→ Directions for this task: Would you please return the lines of the entries below starting at the line that has "The Fine Node" and ending at the line that has "Label Focus (5, 576, 48, 589)", both included, exactly as they are?

== Segment start ==

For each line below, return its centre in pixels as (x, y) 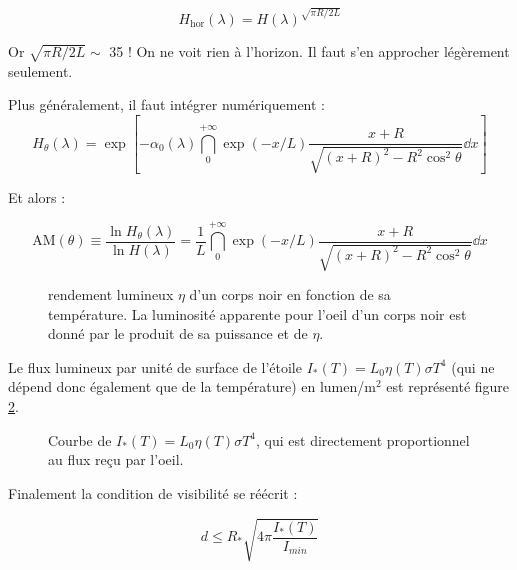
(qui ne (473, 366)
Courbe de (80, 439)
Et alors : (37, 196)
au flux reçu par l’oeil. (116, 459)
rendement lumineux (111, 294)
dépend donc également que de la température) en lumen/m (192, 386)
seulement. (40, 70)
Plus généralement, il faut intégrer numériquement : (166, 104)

== Segment end ==
== Segment start ==

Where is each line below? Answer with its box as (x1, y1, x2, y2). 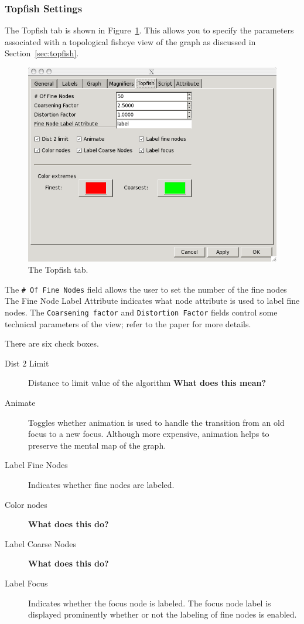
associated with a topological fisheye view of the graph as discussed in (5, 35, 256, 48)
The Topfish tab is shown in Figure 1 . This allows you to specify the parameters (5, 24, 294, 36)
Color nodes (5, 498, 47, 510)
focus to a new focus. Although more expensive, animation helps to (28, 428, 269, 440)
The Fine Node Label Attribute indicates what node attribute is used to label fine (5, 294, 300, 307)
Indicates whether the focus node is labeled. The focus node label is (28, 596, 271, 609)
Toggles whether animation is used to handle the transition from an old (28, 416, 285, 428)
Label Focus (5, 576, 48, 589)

== Segment end ==

→ Worked solution:
The Fine Node Label Attribute indicates what node attribute is used to label fine (5, 294, 300, 307)
Indicates whether the focus node is labeled. The focus node label is (28, 596, 271, 609)
Toggles whether animation is used to handle the transition from an old (28, 416, 285, 428)
Label Focus (5, 576, 48, 589)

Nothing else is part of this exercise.